«(…) Além da velha enrugada que vem todos os dias da aldeia, trotando
na sua mula, para fazer os arranjos domésticos, mais ninguém nos faz companhia.
A criança leva a vida feliz e plena de uma flor transplantada. Ainda não lhe
dei um nome, mas claro que a baptizei de Justine. Que outro nome lhe conviria? Quanto a mim, não me sinto
feliz nem infeliz; estou suspenso como um cabelo ou uma pena, na amálgama
nebulosa dos meus pensamentos. Falei da inutilidade da Arte mas esqueci-me de
reconhecer as consolações que ela proporciona. O alívio que deriva do género de
trabalho que produzo com o cérebro e o coração reside nisto: só no silêncio
activo do pintor ou do escritor é que a realidade pode ser reelaborada e
revelada no seu aspecto verdadeiramente significativo.
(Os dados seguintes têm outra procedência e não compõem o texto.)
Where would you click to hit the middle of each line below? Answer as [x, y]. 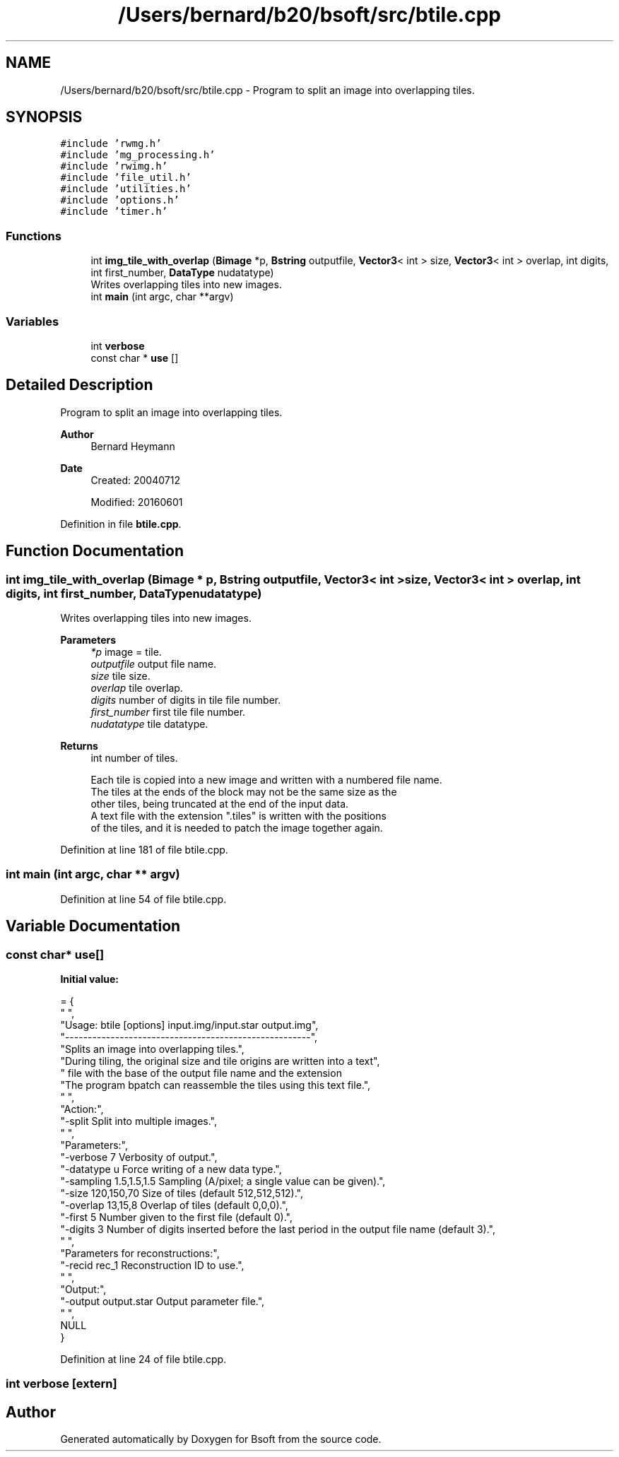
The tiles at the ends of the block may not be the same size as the [244, 792]
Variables [33, 321]
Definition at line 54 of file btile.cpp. [143, 899]
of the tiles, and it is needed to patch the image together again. [237, 828]
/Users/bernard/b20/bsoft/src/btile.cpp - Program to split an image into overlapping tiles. [267, 90]
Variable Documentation [93, 926]
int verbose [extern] [61, 1384]
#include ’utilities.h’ [126, 189]

As nossas acções
quotidianas nada mais são do que os ouropéis que velam o vestido de ouro, a essência da forma. É na sua arte que o
artista encontra, pela imaginação, um feliz compromisso com tudo quanto o feriu
na vida quotidiana, e não para escapar ao seu destino, como faz o homem vulgar,
mas para realizá-lo da forma mais adequada e completa que lhe for possível.
Senão, porque nos havíamos de ferir uns
aos outros? Não, a paz que eu procuro e que talvez venha a encontrar
jamais me será dada, nem pelos olhos de Melissa, onde a temperatura brilhava,
nem pelas pupilas ardentes e negras de Justine. Tomámos, todos nós, caminhos
diferentes; mas aqui, no grande primeiro desastre da minha idade madura, sinto
que a recordação delas enriquece e aprofunda, para além de todos os limites, os
confins da minha arte e da minha vida. Realizo-as de novo em pensamento; é
somente aqui, nesta mesa de pinho, colocada debaixo da sombra de uma oliveira e
sobranceira ao mar, que eu posso fazê-las reviver em toda a merecida pujança.
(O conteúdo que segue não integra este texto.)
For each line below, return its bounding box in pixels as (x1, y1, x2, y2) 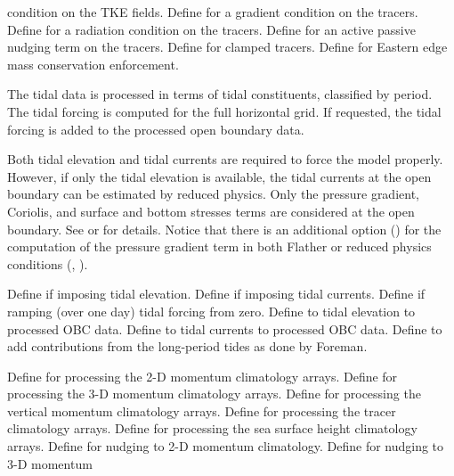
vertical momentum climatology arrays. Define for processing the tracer (7, 401, 396, 420)
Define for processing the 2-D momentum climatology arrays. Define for (7, 366, 398, 385)
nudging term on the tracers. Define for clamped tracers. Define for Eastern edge (7, 37, 448, 56)
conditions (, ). (7, 254, 88, 273)
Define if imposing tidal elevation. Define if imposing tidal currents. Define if (7, 284, 426, 303)
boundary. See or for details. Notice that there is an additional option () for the (7, 219, 442, 238)
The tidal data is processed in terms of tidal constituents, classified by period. (7, 85, 433, 103)
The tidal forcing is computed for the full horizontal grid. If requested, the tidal (7, 102, 442, 120)
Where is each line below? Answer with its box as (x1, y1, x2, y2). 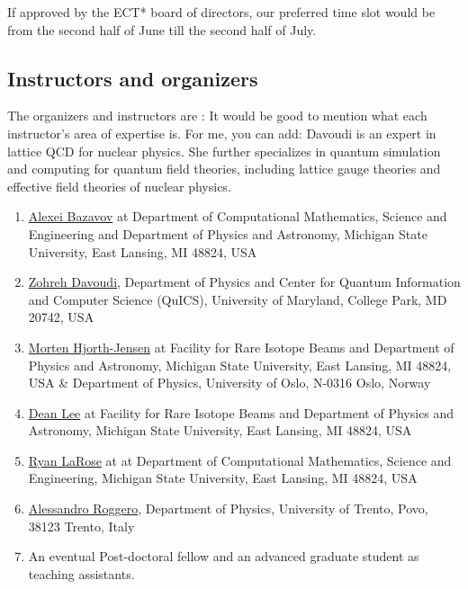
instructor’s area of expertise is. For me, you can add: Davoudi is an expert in (7, 123, 436, 142)
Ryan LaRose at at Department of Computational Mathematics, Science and (28, 451, 452, 469)
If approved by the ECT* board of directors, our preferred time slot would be (7, 3, 436, 21)
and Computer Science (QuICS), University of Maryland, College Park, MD (28, 290, 447, 308)
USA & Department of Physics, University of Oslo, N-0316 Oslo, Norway (28, 373, 431, 392)
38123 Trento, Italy (28, 516, 135, 535)
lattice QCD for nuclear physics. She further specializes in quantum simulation (7, 141, 441, 160)
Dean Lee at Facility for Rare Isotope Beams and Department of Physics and (28, 403, 454, 422)

Assim, o sabor deste escrito ficará devendo alguma coisa aos seus modelos vivos,
ao seu hálito, à sua pele, à sua voz, que se virão mesclar na frágil trama da
memória humana. Quero ressuscita-las de tal modo que a dor se transmude em arte…
Talvez seja inútil tentar uma tal empresa, mas, de qualquer maneira, não posso
deixar de fazê-lo... Hoje, eu e a criança acabámos de construir a lareira da
casa, falando tranquilamente enquanto trabalhávamos. Falo-lhe como falaria comigo
mesmo se estivesse só; ela responde-me numa linguagem heróica de sua invenção.
Enterrámos debaixo da lareira os anéis que Cohen tinha comprado para Melissa,
de acordo com os usos da ilha. É uma forma de assegurar boa sorte aos
habitantes da casa.
Na época em que encontrei Justine, eu era quase um homem feliz. A
repentina intimidade com Melissa abrira-me uma porta, e essa intimidade não era
menos maravilhosa pelo facto de ser inesperada e totalmente imerecida. Como
todos os egoístas, eu não tolerava viver só; na verdade, o meu último ano de
celibato tinha-me enervado, a minha incapacidade para o governo doméstico, a
minha inaptidão para tratar de roupas, comida e dinheiro haviam concorrido para
me reduzir ao desespero. Estava farto dos meus aposentos infestados de
carochas, tendo por companhia um criado berbere, Hamid, o Zarolho. Melissa tinha derrubado as minhas frágeis defesas, não
pelas qualidades que geralmente se atribuem às amantes, encanto, beleza excepcional,
inteligência, mas em virtude daquilo a que chamo a sua caridade, no sentido grego
da palavra. Costumava vê-la passar, muitas vezes, recordo-me, pálida, puxando
para o magro, vestindo um modesto casaco de pele de foca e levando o seu cãozito
pela trela, no meio das ruas invernosas. As suas mãos de tuberculosa, marcadas
pelas veias azuis, etc. Os traços curvos e ousados das suas sobrancelhas davam
aos bonitos olhos um ar simultaneamente cândido e atrevido. Via-a durante
meses, mas a sua beleza taciturna não me excitava. Cruzava-me com ela todos os
dias quando ia ter com Baltasar ao Café Al Aktar, onde o digno homem me iniciava. Nunca pensei em que um dia me
viria a tomar seu amante. Sabia que ela tinha sido modelo no Atelier, profissão
pouco invejável, e que era agora dançarina; mais, sabia que era amante de um
velho peleiro, um vulgar e grosseiro negociante da cidade. Anoto estes
pormenores simplesmente para registar um aspecto da minha vida para sempre
afundado. Melissa! Melissa!» In Lawrence Durrell, Justine (Quarteto de
Alexandria), Editora Ulisseia, Lisboa, 2007, ISBN 978-972-568-496-2.